**WHAT NEEDS TO BE DONE:**
Copy out precisely the lines from the start of the data through the line with "sudo /bin/systemctl daemon-reload (131, 71)", and keep pictures out of it.

**SUPPLIED INFORMATION:**

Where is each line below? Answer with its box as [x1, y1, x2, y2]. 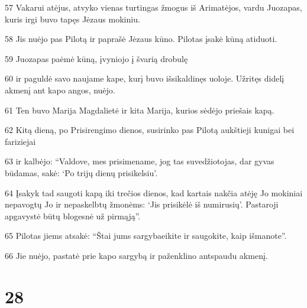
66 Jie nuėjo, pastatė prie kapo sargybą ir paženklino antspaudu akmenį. [5, 249, 268, 261]
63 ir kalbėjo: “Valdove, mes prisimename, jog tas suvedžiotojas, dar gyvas [5, 155, 274, 167]
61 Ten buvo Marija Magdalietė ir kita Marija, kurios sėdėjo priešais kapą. [5, 103, 274, 116]
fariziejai [5, 135, 36, 147]
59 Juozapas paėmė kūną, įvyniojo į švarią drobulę [5, 52, 188, 64]
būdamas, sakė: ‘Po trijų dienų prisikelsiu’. [5, 166, 158, 179]
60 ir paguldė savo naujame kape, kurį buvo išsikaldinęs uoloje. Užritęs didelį [5, 72, 285, 85]
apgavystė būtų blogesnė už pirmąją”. [5, 209, 141, 222]
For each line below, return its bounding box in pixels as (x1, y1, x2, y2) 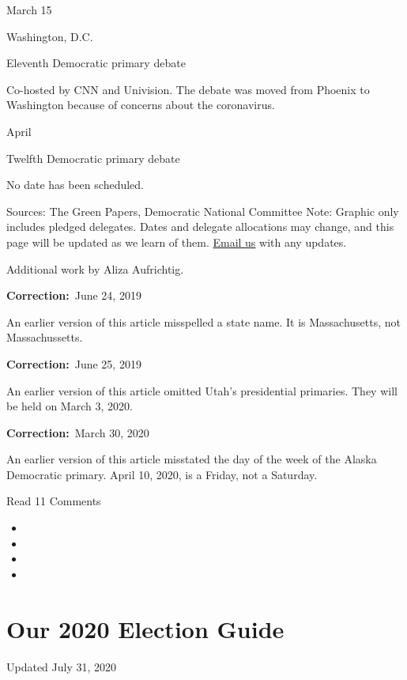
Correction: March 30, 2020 (6, 424, 149, 440)
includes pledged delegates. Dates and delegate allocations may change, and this (6, 218, 394, 235)
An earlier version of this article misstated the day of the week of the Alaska (6, 451, 377, 467)
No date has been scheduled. (6, 176, 144, 193)
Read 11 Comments (6, 493, 101, 509)
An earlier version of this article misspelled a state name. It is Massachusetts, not (6, 313, 401, 330)
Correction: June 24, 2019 (6, 287, 141, 304)
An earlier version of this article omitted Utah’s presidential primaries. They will (6, 382, 398, 399)
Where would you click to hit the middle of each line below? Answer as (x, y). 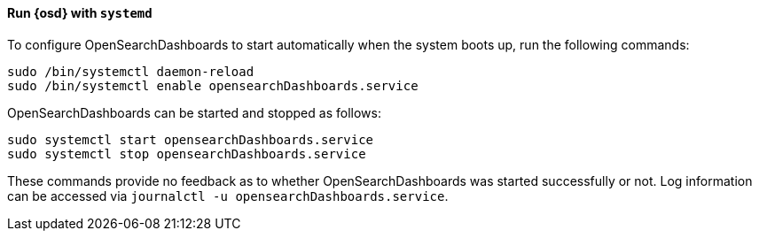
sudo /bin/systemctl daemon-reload (131, 71)
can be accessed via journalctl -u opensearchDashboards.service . (228, 196)
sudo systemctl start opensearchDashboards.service (191, 139)
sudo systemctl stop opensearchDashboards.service (187, 154)
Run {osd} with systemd (80, 13)
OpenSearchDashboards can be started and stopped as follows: (194, 112)
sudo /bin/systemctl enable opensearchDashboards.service (213, 85)
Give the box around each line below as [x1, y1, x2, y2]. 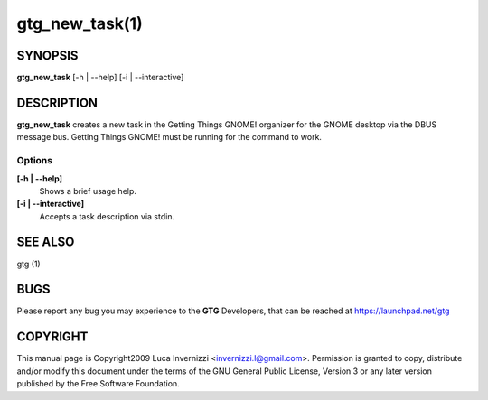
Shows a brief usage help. [39, 185, 137, 196]
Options [16, 154, 53, 167]
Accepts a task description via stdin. [39, 210, 175, 221]
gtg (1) [16, 258, 41, 269]
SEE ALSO [16, 235, 75, 250]
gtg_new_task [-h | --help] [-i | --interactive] [16, 72, 184, 83]
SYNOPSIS [16, 48, 79, 63]
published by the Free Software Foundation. [16, 378, 180, 389]

**ANSWER SPACE:**
Where is each line below? Answer with its box as [x1, y1, x2, y2]. 
66 Jie nuėjo, pastatė prie kapo sargybą ir paženklino antspaudu akmenį. [5, 249, 268, 261]
63 ir kalbėjo: “Valdove, mes prisimename, jog tas suvedžiotojas, dar gyvas [5, 155, 274, 167]
61 Ten buvo Marija Magdalietė ir kita Marija, kurios sėdėjo priešais kapą. [5, 103, 274, 116]
fariziejai [5, 135, 36, 147]
59 Juozapas paėmė kūną, įvyniojo į švarią drobulę [5, 52, 188, 64]
būdamas, sakė: ‘Po trijų dienų prisikelsiu’. [5, 166, 158, 179]
60 ir paguldė savo naujame kape, kurį buvo išsikaldinęs uoloje. Užritęs didelį [5, 72, 285, 85]
apgavystė būtų blogesnė už pirmąją”. [5, 209, 141, 222]
For each line below, return its bounding box in pixels as (x1, y1, x2, y2) 
Correction: March 30, 2020 (6, 424, 149, 440)
includes pledged delegates. Dates and delegate allocations may change, and this (6, 218, 394, 235)
An earlier version of this article misstated the day of the week of the Alaska (6, 451, 377, 467)
No date has been scheduled. (6, 176, 144, 193)
Read 11 Comments (6, 493, 101, 509)
An earlier version of this article misspelled a state name. It is Massachusetts, not (6, 313, 401, 330)
Correction: June 24, 2019 (6, 287, 141, 304)
An earlier version of this article omitted Utah’s presidential primaries. They will (6, 382, 398, 399)
Where would you click to hit the middle of each line below? Answer as (x, y). 
sudo /bin/systemctl daemon-reload (131, 71)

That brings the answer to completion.